From the entries below, copy every line where the string "model" appears.
[SUPPLIED RECORDS Boundary: Start]
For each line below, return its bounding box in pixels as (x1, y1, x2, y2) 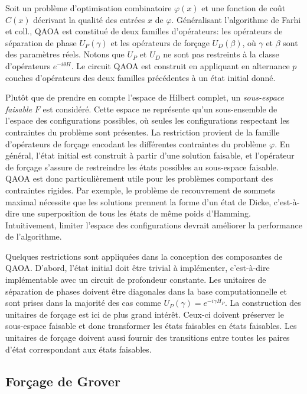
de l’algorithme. (5, 230, 62, 243)
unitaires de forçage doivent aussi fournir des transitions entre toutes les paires (5, 331, 290, 344)
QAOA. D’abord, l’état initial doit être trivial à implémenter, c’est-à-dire (5, 261, 270, 274)
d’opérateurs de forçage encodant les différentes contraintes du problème (5, 137, 267, 150)
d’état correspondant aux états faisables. (5, 343, 152, 355)
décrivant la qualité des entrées (33, 13, 145, 25)
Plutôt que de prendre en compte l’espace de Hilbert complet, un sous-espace (5, 91, 284, 104)
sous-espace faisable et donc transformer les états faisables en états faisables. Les (5, 319, 297, 332)
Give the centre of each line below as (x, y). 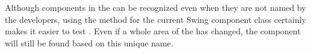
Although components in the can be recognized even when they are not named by (155, 7)
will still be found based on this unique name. (89, 42)
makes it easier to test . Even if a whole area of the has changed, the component (153, 31)
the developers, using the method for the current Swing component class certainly (156, 19)
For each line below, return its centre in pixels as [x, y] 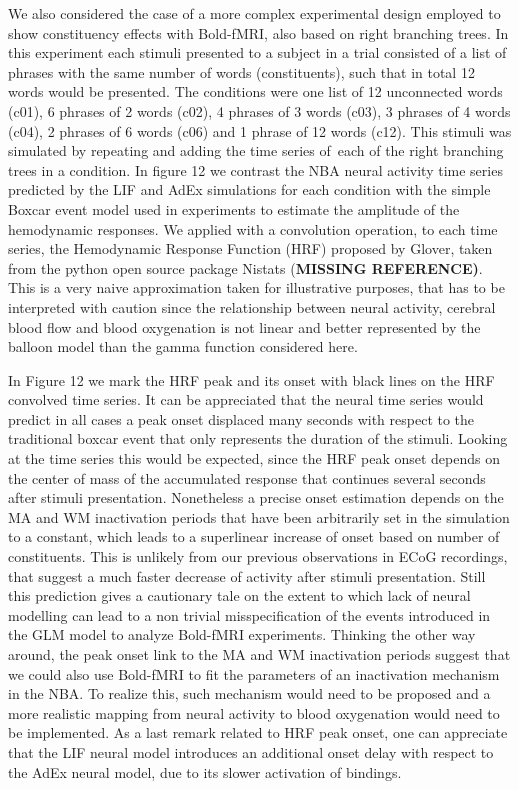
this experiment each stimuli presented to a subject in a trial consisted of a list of [257, 52]
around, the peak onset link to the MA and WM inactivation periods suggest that [259, 654]
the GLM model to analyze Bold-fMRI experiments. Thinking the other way [242, 634]
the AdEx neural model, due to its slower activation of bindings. [205, 771]
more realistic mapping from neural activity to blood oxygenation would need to [254, 712]
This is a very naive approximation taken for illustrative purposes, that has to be [256, 287]
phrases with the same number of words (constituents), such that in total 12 [241, 71]
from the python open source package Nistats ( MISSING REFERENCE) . [245, 267]
[SUPPLIED RECORDS Boundary: End]
§ YOUR SOLUTION:
the GLM model to analyze Bold-fMRI experiments. Thinking the other way [242, 634]
the AdEx neural model, due to its slower activation of bindings. [205, 771]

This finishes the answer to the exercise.